QCWZD Treatment Inhibited Th17 Cell Differentiation and Modulated IL-17 Signaling Pathway Activity in Mice

Based on preliminary network pharmacology predictions and RNA-Seq analyses, Th17 cell differentiation and the associated IL-17 signaling pathway are potential targets in the QCWZD treatment for IBD. To validate the effect of QCWZD on Th17 cell differentiation, we performed flow cytometric analyses of mesenteric lymph node contents obtained from all mice groups used in the in vivo experiments. As shown in Figure 6A, the percentage of CD3+CD4+ cells in the lymphocyte populations of mice with DSS-induced colitis was significantly higher than that in control mice, whereas this change was reversed by QCWZD treatment. In addition, analysis of IL-17 expression in the CD4+ T-cell compartment revealed a markedly elevated percentage of Th17 cells in the mesenteric lymph nodes isolated from DSS-induced mice. However, CD4+IL-17+ (Th17) cells decreased in the DSS+QCWZD group compared to the DSS group (Figure 6B).
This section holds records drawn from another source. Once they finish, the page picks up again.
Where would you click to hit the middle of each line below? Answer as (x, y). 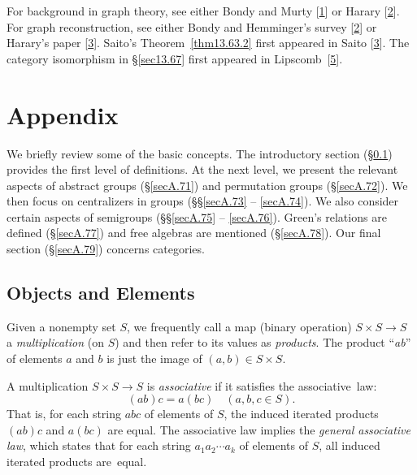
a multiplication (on (55, 342)
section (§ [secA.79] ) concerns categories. (106, 249)
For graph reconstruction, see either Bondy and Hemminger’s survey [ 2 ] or (192, 26)
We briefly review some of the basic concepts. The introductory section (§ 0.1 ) (200, 153)
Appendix (63, 114)
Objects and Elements (101, 293)
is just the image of (154, 358)
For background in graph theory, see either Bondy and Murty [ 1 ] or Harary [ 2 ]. (203, 11)
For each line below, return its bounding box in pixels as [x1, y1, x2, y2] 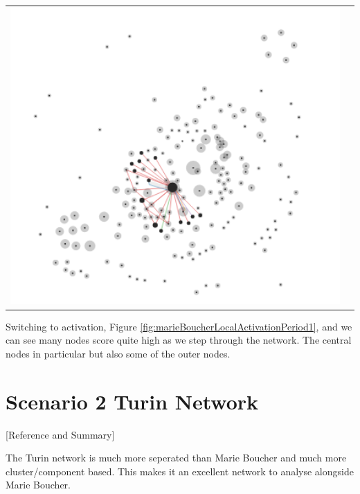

This finding validates our hypothesis that QCWZD administration inhibited Th17 cell differentiation in colitis mice.

Figure 6 QCWZD Treatment Inhibited Th17 Cell Differentiation and Modulated IL-17 Signaling Pathway Activity in Colitis Mice. (A) The percentages of CD3+CD4+ T cells in lymphocytes by flow cytometry. (B) The percentages of CD3+CD4+IL-17+ (Th17) cells in lymphocytes by flow cytometry. (C) Representative immunohistochemistry staining and the quantification of IL-17 of different groups (×200). (D) RT-qPCR analysis for colonic IL-17 relative mRNA expression. (E) ELISA analysis for IL-17 in colon. The data shown are the mean ± the SEM (n=5 mice/group) from one of two experiments performed showing similar results. ##p < 0.01 versus the Control group, **P < 0.01 versus the DSS group. Significance was determined by one-way ANOVA test (Tukey’s multiple comparison test).

The IL-17 signaling pathway, a downstream pathway of Th17 cell differentiation, was closely related to the underlying mechanism of action of QCWZD treatment for IBD, according to the results of network pharmacology analysis. Therefore, we quantified the IL-17 protein expression via IHC. Our results indicated that the positive expression of IL-17 in the colon of DSS-induced IBD mice had a larger range and darker brown staining compared to that in the control group. In contrast, QCWZD treatment significantly reduced IL-17 protein expression (Figure 6C). Furthermore, as shown in Figure 6D and E, the mRNA and protein expression levels of IL-17 were significantly increased in the DSS group compared to those in the Control group. Furthermore, QCWZD intervention markedly reduced IL-17 mRNA and protein expression levels, indicating that inhibition of IL-17 protein expression by QCWZD treatment inhibited IL-17 protein expression in the IL-17 signaling pathway and prevented DSS-induced colitis in mice.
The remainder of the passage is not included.